Lukla: A 35-minute, $93 flight from Kathmandu. From here it’s a two-day trek to Namche. Above 9,000 feet, it’s a quick jump into high-altitude hiking. Nearly everyone flies back from Lukla, regardless of starting point.
— STAYING IN TOUCH
Namche has phone and Internet service; satellite phones ($5 a minute) are available at Tengboche Monastery and at the Himalayan Rescue Association Clinic at Pheriche. Base Camp has an Internet cafe ($1 a minute; proceeds go to the pollution control committee).
— WHERE TO STAY
Kathmandu has a wide range of hotels and guesthouses from less than $2 a day to more than $200. Many can now be booked through the Internet (for example, see www.kathmandu-hotels.com). For trekkers, the most convenient location is Thamel, where the majority of trekking agencies, travel agents and gear shops are.

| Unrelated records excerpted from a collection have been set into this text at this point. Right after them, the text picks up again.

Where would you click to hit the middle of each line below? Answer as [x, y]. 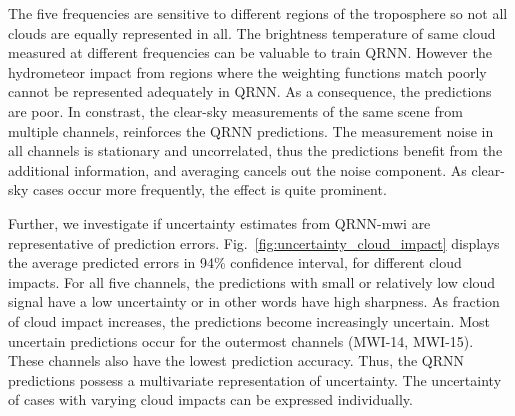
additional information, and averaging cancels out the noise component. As [237, 169]
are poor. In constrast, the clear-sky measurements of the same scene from [235, 110]
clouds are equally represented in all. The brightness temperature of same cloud [252, 32]
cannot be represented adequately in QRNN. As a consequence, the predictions [250, 91]
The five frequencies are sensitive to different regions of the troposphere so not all [258, 13]
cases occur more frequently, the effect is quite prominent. [209, 189]
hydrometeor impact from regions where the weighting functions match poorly [247, 71]
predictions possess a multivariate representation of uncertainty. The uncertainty [255, 379]
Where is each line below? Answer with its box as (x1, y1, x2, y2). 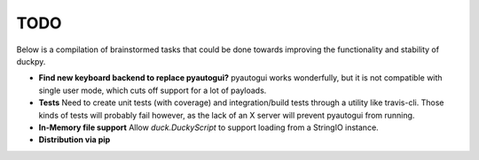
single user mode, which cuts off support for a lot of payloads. (38, 85, 267, 95)
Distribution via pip (38, 134, 111, 145)
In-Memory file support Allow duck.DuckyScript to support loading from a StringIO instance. (38, 122, 379, 133)
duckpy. (16, 56, 46, 66)
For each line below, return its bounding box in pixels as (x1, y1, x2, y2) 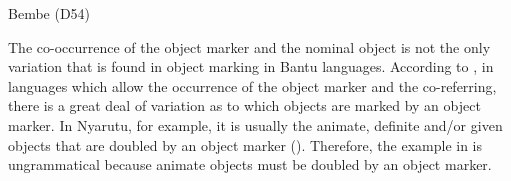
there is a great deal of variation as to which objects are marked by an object (8, 95, 481, 116)
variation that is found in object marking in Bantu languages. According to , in (8, 56, 494, 77)
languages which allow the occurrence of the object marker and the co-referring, (8, 75, 497, 96)
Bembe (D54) (8, 3, 91, 23)
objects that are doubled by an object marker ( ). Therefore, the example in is (8, 134, 483, 155)
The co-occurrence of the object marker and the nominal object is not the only (8, 36, 491, 57)
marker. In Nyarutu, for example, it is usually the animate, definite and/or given (8, 114, 503, 135)
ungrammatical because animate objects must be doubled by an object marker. (8, 154, 492, 175)
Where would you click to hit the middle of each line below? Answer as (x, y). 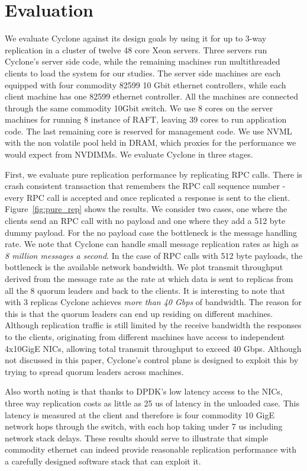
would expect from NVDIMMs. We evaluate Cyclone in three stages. (129, 154)
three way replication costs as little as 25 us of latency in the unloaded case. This (152, 403)
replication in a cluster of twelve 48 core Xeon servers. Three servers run (136, 49)
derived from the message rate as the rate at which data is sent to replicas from (149, 278)
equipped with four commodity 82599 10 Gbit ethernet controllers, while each (146, 84)
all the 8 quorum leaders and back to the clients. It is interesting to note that (145, 290)
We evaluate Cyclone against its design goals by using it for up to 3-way (136, 38)
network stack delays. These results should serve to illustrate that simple (137, 438)
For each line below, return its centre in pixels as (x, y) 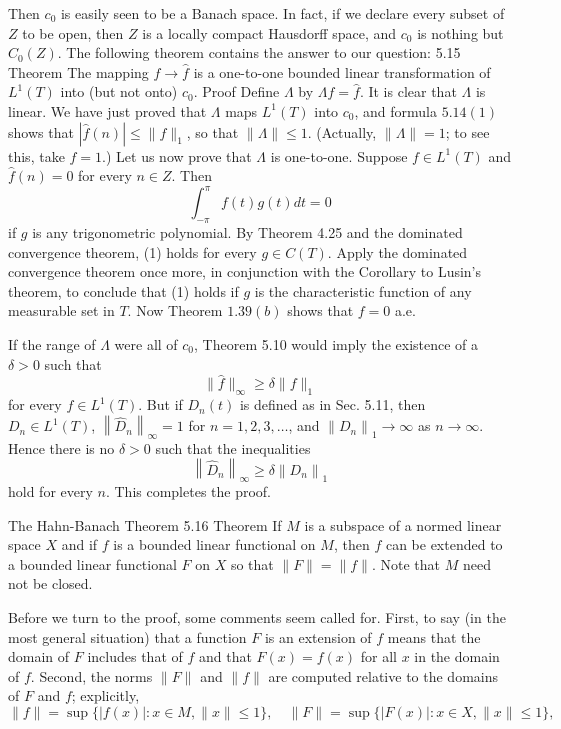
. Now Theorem (175, 310)
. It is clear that (408, 91)
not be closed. (50, 583)
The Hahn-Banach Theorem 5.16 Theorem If (145, 524)
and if (79, 544)
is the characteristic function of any (363, 290)
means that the (434, 636)
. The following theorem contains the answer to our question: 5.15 (259, 52)
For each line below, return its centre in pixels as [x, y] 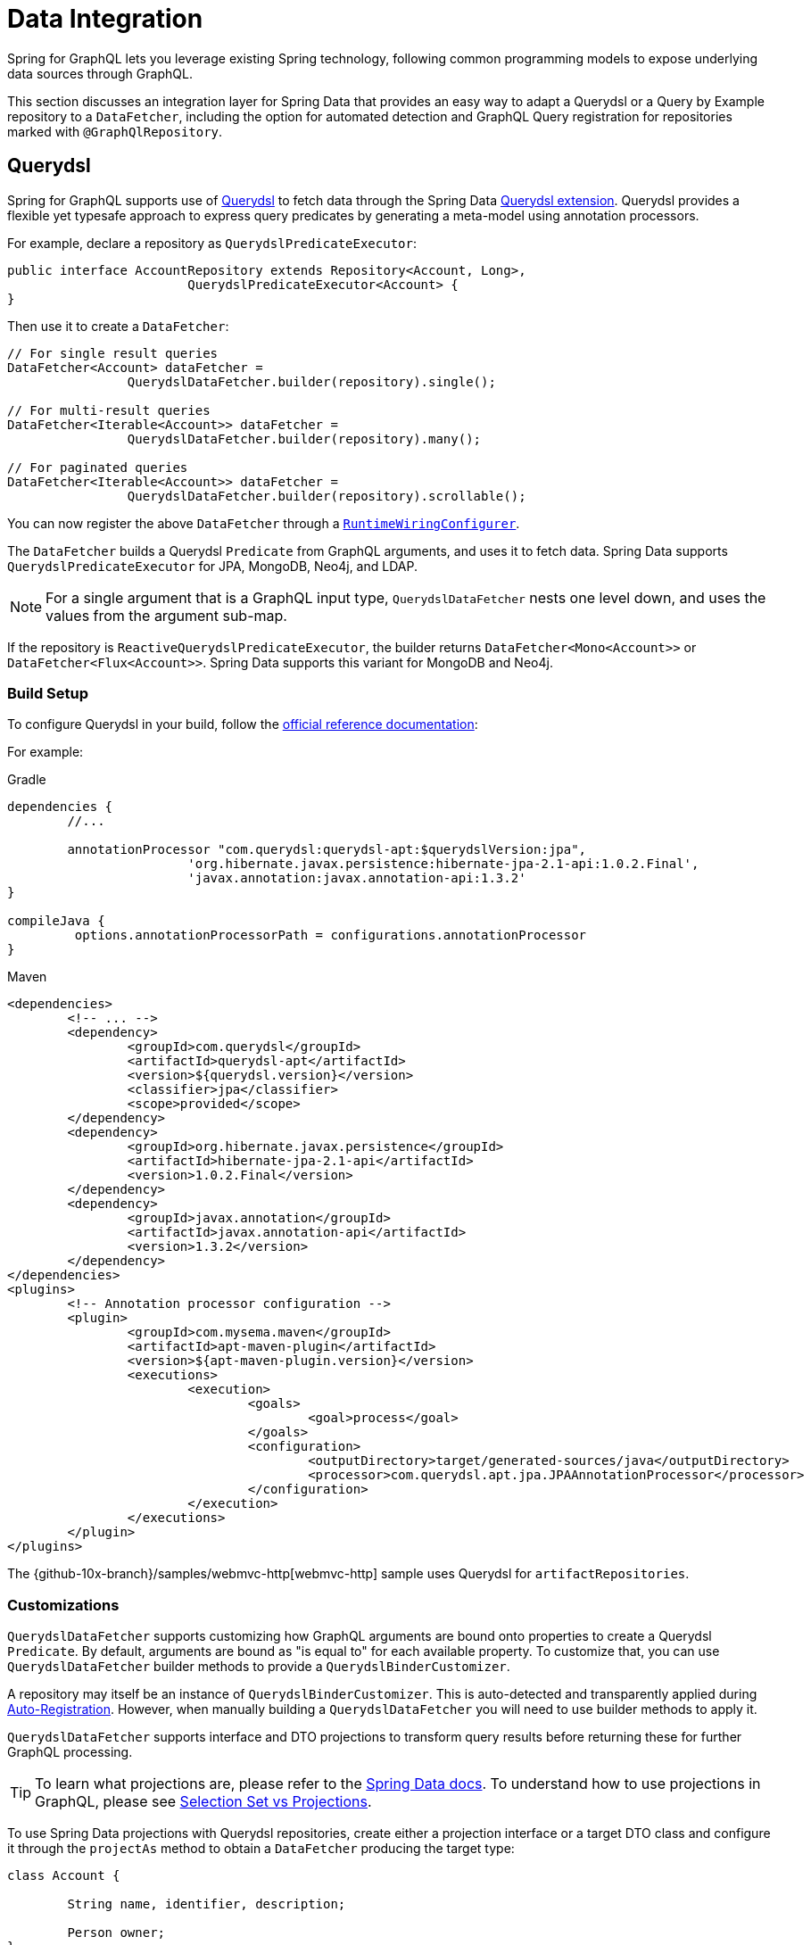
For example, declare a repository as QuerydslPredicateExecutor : [212, 243]
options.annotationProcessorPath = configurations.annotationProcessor [331, 935]
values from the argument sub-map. [166, 615]
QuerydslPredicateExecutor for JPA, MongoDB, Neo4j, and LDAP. [212, 566]
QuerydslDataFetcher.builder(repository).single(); [311, 381]
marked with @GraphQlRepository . [115, 131]
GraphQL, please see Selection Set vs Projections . [203, 1802]
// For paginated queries [98, 467]

Kathmandu Guesthouse, P.O. Box 21218, Thamel, Kathmandu; 011-977-1-441-36 32; fax, 011-977-1-441-71 33; (www.kghhotels.com115 rooms, $2 (common bath) to $60 (a/c garden deluxe double). Thamel’s first hotel (opened in 1968), in a historic Rana palace, is still our choice after dozens of visits. Restaurant, full banking services, Internet, cable TV, even a new movie theater. Free airport pickup.
— FOR MORE INFORMATION
Everest: (www.mountainzone.com. Near-daily dispatches from the mountain, photo archive.
Sagarmatha National Park: whc.unesco.org/sites/120.htm. Also has informative links.
Everest anniversary: (www.everestanniversary .com Includes links to Everest trek itinerary descriptions.
The Khumbu: (www.sherpa.nepalresearch.org Culture, history of the Khumbu Sherpas.